### GOAL OF THE EXERCISE
Your copy should match the records below exactly, except for the pictures.

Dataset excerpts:

──────

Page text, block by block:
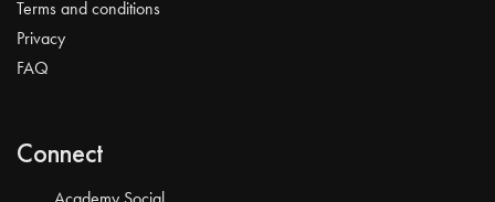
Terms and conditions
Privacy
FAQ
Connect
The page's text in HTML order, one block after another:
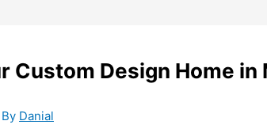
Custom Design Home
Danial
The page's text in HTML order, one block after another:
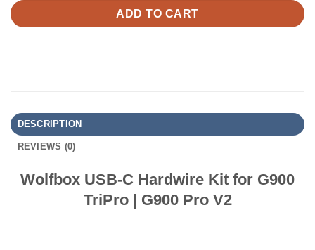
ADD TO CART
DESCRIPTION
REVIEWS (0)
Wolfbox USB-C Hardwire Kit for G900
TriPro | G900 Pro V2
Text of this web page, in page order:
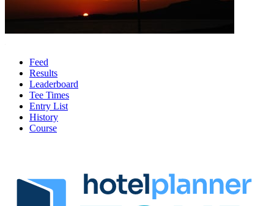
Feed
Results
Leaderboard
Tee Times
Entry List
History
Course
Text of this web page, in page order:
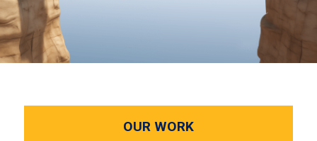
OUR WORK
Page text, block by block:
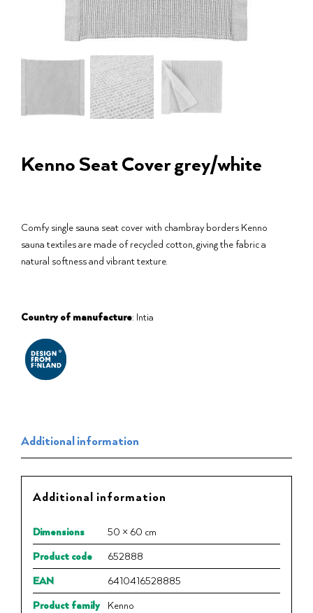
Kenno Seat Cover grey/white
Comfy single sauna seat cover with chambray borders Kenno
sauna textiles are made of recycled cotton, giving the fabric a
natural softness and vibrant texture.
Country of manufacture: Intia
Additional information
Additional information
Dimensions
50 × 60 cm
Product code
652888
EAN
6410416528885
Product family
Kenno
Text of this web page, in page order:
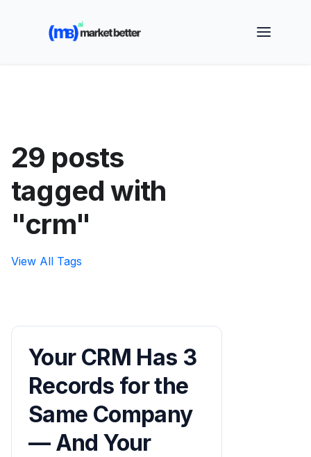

──────

### ANSWER FOR THIS EXERCISE
Page text, block by block:
Terms and conditions
Privacy
FAQ
Connect
The page's text in HTML order, one block after another:
Custom Design Home
Danial
The page's text in HTML order, one block after another:
ADD TO CART
DESCRIPTION
REVIEWS (0)
Wolfbox USB-C Hardwire Kit for G900
TriPro | G900 Pro V2
Text of this web page, in page order:
Feed
Results
Leaderboard
Tee Times
Entry List
History
Course
Text of this web page, in page order:
OUR WORK
Page text, block by block:
Kenno Seat Cover grey/white
Comfy single sauna seat cover with chambray borders Kenno
sauna textiles are made of recycled cotton, giving the fabric a
natural softness and vibrant texture.
Country of manufacture: Intia
Additional information
Additional information
Dimensions
50 × 60 cm
Product code
652888
EAN
6410416528885
Product family
Kenno
Text of this web page, in page order:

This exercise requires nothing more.